По-моему, само это действие, акт, как его интересно именуют, ей не особенно нравилось, по крайней мере как мы это делали; нет, по-моему, ей был важен сопровождающий ритуал, увлекательная игра, определённая последовательность, пьяные посткоитальные речи. Возможно, это просто от обиды, задним умом, но сейчас мне вспоминается некоторая торопливость всякий раз под конец. Она садилась на постели и тянулась за сигаретами, отпихивая меня, словно ненужную больше хозяйственную вещь, складной стул, например, или гладильную доску, которую можно теперь задвинуть подальше и вернуться к серьёзным занятиям. Вспоминаю один случай, когда я после завершающего пароксизма свалился, задыхаясь, ей на грудь и лежал, распластавшись, как медуза на песке, она ловко выскользнула из-под меня, подняла с пола оставленное недоеденное яблоко и преспокойно принялась за него снова, точно Ева, которую отвлекли от дела. Я не особенно бы удивился да и не особенно бы обиделся, если бы однажды, подняв голову от моих бессчётных и безнадёжных попыток уйти в неё с головой (я представляю себе актёра, пытающегося влезть в великолепный, но слишком тесный костюм), я увидел бы, что она как ни в чём не бывало дымит сигаретой или листает какой-нибудь глянцевый журнал, на чьих страницах протекала одна из её вымышленных, призрачных жизней. Я вовсе не говорю, что она была равнодушна или исполняла свою роль без достаточного вдохновения; просто её, мне кажется, больше интересовали ремарки, чем сам текст. А вот речи, монологи — это другое дело. Она любила разговоры, бесконечные обсуждения. Высвободится из моих задышливых, пятиконечных объятий, приподымется и сядет, закутавшись, как киногероиня, в простыню, зажав под мышками верхний край, и требует от меня рассказа. «Расскажи что-нибудь, — просит, и острый кончик её носа бледнеет от предвкушения. — Расскажи про свою жизнь». Я уклонялся. Но это не имело значения. У неё хватало фантазии на двоих.

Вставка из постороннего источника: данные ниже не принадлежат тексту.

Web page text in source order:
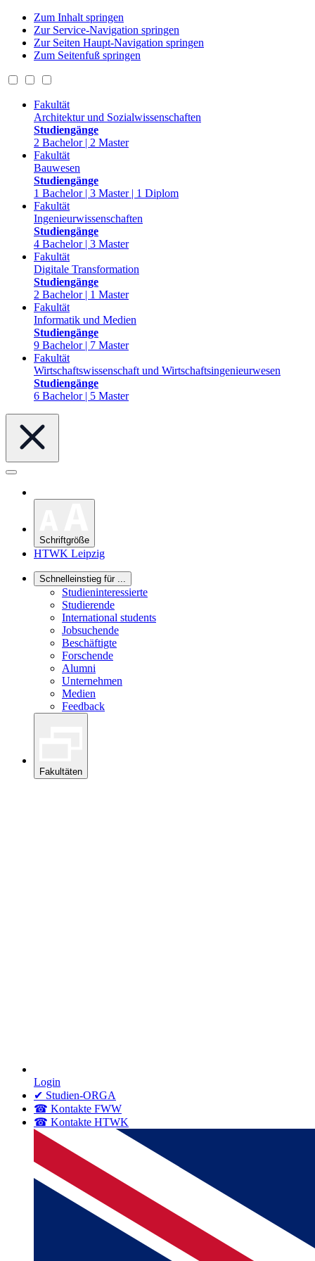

Она лгала, разумеется, я знаю, но то, что она мне рассказывала (в отличие от того, о чём не говорилось), я вспоминаю не как ложь, а скорее как выдумки, импровизации, настоящие сочинения. Россказни свои она так часто, подышав на них, перетирала до блеска, что отдельные подробности сгладились. Был рассказ о семье, преимущественно о матери. Эта таинственная женщина — которую А. упоминала не иначе как наморщив нос и скривив губы, — хотя и продолжала где-то жить своей зловредной и, по-видимому, полной жизнью, для своей дочери умерла. «И говорить о ней не желаю!» — бывало провозглашала она, отворачиваясь и поднимая отстраняющим жестом дрожащую руку с курящейся сигаретой; но тут же принималась, в который раз! — сдавленным голосом монотонно перечислять материнские злодеяния. Когда я впервые услышал про Мамашу, она была родом американка, из Саванны, или Луизианы, или ещё какого-то созвучного уголка на Дальнем Юге, где увидела свет отпрыском старинного рода; в последующих пересказах, однако, место её рождения передвигалось — сначала в Миссисипи, потом в Миссури и даже как-то однажды, если я верно расслышал, в Миссулу, которая, согласно моему атласу, представляет собой городок в Скалистых горах, что в северном штате Монтана, куда я, осиротевший Мельмот-Скиталец, собираюсь заглянуть в ходе своего кругосветного паломничества, в которое скоро отправлюсь на розыски моей утраченной возлюбленной. Но… Миссула? Откуда ей было взять это название? Отец у неё, она говорила, швейцарец. Состоял — я уже слышал заранее, что она сейчас скажет — на дипломатической службе за границей, она росла где Бог приведёт; и действительно, я часто слышал, как она во сне произносит какие-то вроде бы иностранные слова. (Между прочим, почему это, интересно, меня тянет к тем, кто неспокойно спит?) Насчёт Папаши отпускались зловещие намёки; я рисовал его себе изысканным красавцем-брюнетом с гладким зачёсом и шоколадными глазами, блистающим здоровым загаром и часами в бриллиантах и рассеянно ласкающим бледную девочку у себя на коленях.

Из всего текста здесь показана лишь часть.